EXERCISE AIM:
Go through the entries below. Copy out every line that contains "type".

(Dataset excerpts)
* * * * * * * * *

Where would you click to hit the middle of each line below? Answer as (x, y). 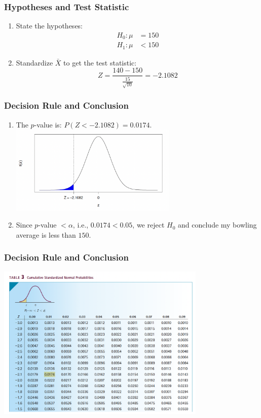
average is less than (46, 234)
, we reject (148, 225)
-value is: (48, 124)
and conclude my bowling (217, 225)
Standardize (34, 62)
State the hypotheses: (49, 26)
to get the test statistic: (100, 62)
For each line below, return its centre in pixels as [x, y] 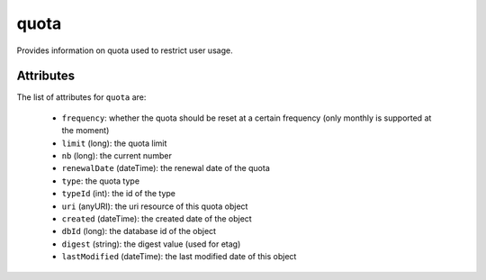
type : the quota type [100, 181]
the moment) [85, 131]
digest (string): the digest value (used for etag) [151, 244]
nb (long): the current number [117, 156]
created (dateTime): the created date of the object [157, 218]
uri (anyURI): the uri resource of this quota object [155, 206]
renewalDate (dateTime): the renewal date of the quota [166, 168]
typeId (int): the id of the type [118, 194]
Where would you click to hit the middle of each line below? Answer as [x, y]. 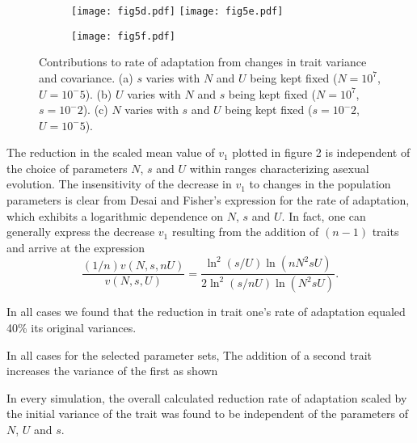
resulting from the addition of [245, 232]
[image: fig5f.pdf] [123, 36]
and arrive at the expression [76, 247]
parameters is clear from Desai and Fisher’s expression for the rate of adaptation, [208, 200]
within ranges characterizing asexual [279, 168]
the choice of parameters [67, 168]
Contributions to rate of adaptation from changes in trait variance [203, 62]
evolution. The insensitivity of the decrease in [119, 184]
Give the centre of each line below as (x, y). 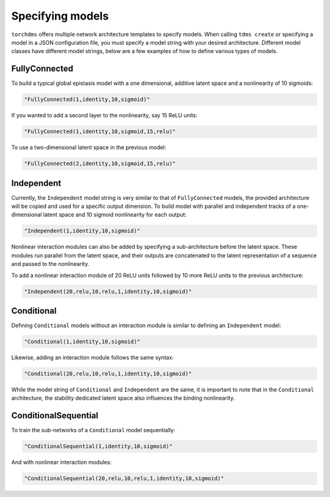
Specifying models (60, 16)
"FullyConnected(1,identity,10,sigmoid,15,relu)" (100, 132)
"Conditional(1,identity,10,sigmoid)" (82, 342)
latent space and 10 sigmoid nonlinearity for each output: (115, 215)
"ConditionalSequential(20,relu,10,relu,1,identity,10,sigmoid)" (124, 479)
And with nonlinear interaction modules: (61, 462)
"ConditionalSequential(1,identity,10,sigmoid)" (98, 447)
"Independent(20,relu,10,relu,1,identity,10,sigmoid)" (108, 291)

* * * * * * * * *

OUTPUT FOR THIS EXERCISE:
type : the quota type [100, 181]
typeId (int): the id of the type [118, 194]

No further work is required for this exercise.